◆ Problem details ◆
With pictures left out, output exactly the lines of the listing below from the line that has "Web page text" to the line that has "helmet may help", both lines kept.

Extracted information: Begin

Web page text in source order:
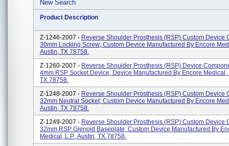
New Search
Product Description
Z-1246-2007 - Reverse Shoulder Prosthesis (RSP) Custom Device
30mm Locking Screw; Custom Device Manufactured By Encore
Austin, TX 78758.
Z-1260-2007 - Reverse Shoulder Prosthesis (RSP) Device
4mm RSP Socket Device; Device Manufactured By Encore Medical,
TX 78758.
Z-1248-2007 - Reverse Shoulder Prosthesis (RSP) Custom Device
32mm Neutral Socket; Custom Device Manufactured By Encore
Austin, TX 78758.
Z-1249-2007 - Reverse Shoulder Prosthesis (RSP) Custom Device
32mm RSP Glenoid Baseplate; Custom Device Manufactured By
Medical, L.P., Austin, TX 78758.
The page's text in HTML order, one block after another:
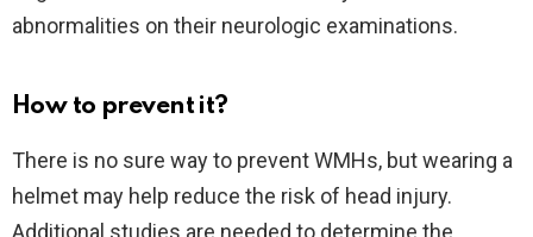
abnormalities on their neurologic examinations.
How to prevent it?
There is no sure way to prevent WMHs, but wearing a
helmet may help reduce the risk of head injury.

Extracted information: End
Extracted information: Begin

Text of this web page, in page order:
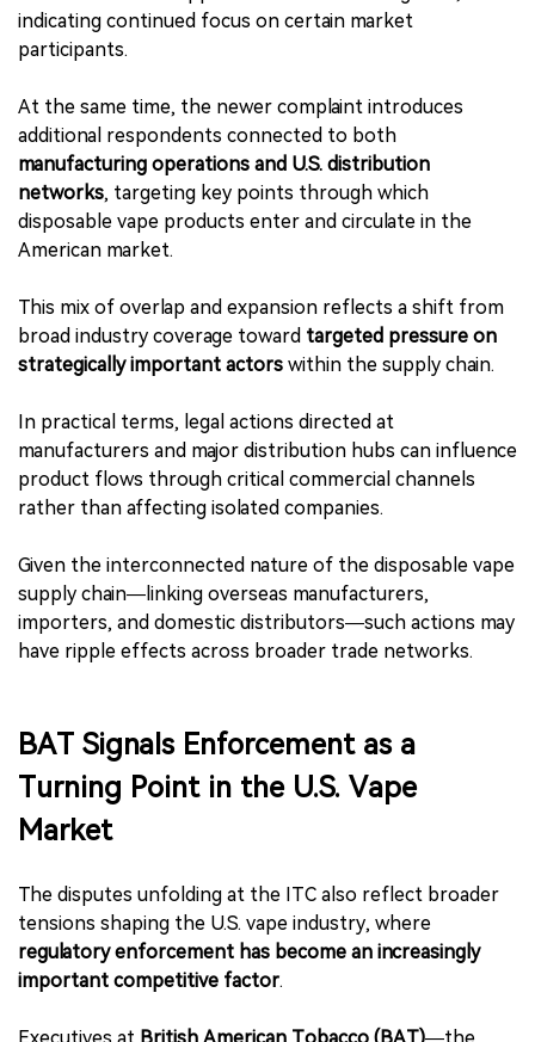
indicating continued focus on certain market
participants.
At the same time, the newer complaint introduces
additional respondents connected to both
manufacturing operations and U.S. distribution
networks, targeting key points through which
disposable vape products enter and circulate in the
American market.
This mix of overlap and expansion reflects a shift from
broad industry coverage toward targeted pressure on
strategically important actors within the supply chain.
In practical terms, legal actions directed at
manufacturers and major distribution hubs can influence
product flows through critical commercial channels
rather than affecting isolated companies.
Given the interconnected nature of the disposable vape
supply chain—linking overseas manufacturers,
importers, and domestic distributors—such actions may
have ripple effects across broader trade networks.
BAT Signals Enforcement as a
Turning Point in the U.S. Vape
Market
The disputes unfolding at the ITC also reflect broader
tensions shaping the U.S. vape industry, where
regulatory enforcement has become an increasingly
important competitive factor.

Extracted information: End

◆ Task result ◆
Web page text in source order:
New Search
Product Description
Z-1246-2007 - Reverse Shoulder Prosthesis (RSP) Custom Device
30mm Locking Screw; Custom Device Manufactured By Encore
Austin, TX 78758.
Z-1260-2007 - Reverse Shoulder Prosthesis (RSP) Device
4mm RSP Socket Device; Device Manufactured By Encore Medical,
TX 78758.
Z-1248-2007 - Reverse Shoulder Prosthesis (RSP) Custom Device
32mm Neutral Socket; Custom Device Manufactured By Encore
Austin, TX 78758.
Z-1249-2007 - Reverse Shoulder Prosthesis (RSP) Custom Device
32mm RSP Glenoid Baseplate; Custom Device Manufactured By
Medical, L.P., Austin, TX 78758.
The page's text in HTML order, one block after another:
abnormalities on their neurologic examinations.
How to prevent it?
There is no sure way to prevent WMHs, but wearing a
helmet may help reduce the risk of head injury.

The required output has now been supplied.